The tragic threads of anti-Semitism and inter-Christian strife are followed from their early beginnings. Cases of Christian victimization — the Armenian holocaust; the Huguenot, Cathar and other slaughters — get their due. Changes in theology and ritual are matched with their historical imperatives.

"Christianity" is full of fascinating facts: Marriage was considered a simple contract between two people for centuries, not a sacrament that concerned the church; the "mad monk" Rasputin, for all his faults, fits into a Russian Orthodox tradition of the "holy fool"; priests in the Latin Church were allowed to marry until the 12th century; the first cup of coffee in England was consumed by a Greek Orthodox priest at Oxford in the early 1570s.

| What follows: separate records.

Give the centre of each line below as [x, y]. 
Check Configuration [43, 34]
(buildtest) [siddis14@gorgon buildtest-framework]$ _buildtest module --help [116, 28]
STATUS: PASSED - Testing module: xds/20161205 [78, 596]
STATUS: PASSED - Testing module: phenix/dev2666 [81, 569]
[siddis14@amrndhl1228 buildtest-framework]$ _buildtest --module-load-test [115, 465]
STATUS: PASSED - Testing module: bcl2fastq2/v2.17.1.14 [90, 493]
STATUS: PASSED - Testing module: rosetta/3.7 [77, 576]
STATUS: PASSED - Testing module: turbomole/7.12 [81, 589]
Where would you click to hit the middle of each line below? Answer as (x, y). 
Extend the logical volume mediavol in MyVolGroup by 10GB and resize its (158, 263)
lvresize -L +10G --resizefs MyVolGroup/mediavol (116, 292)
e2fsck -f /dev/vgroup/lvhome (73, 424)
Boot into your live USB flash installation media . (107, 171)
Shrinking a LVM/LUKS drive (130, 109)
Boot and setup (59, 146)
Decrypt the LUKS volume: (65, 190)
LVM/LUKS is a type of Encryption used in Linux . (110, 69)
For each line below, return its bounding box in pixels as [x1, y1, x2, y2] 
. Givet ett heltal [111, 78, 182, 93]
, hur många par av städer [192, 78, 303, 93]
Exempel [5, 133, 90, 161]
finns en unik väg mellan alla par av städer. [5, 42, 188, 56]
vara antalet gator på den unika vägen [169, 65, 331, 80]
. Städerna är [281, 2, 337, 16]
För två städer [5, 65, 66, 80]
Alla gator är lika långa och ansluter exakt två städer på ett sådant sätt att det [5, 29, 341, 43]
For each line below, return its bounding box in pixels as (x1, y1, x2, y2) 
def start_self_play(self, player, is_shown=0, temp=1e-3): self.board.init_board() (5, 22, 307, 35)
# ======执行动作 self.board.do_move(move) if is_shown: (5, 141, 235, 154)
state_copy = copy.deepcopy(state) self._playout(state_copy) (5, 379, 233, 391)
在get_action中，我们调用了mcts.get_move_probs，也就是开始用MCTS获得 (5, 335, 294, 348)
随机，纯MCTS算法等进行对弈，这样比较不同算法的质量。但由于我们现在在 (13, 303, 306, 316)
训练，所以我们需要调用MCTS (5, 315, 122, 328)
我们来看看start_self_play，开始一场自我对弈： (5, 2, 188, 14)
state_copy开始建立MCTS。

It's been noted before that the Reformation was made possible by the invention of the printing press. MacCulloch adds that it caught on in the north, where Rome's indulgence-pushing "Purgatory Industry" was particularly oppressive.

MacCulloch's dry, ready wit is invaluable in guiding us through the masses of names, dates, places and theological concepts. We meet William Buckland, an Anglican clergyman and amateur scientist, "who kept a hyena at home as much for the enjoyment of its company as for research, and announced his intention of eating his way through the whole range of created animals."

The book has its faults, including issues with the index (potentially devastating in so massive a work), and MacCulloch is overgenerous in including some movements as Christian that grew in other directions from Christian roots: A belief in the existence of many gods should be a disqualifier.

The fall of Christendom (a word invented by an Anglo-Saxon monk in the 9th century) at the end of World War I has not meant the end of Christianity. It's still growing, and changing as it grows, and MacCulloch chronicles it to the present day. This fascinating exploration is worth the neckache that comes from hefting it.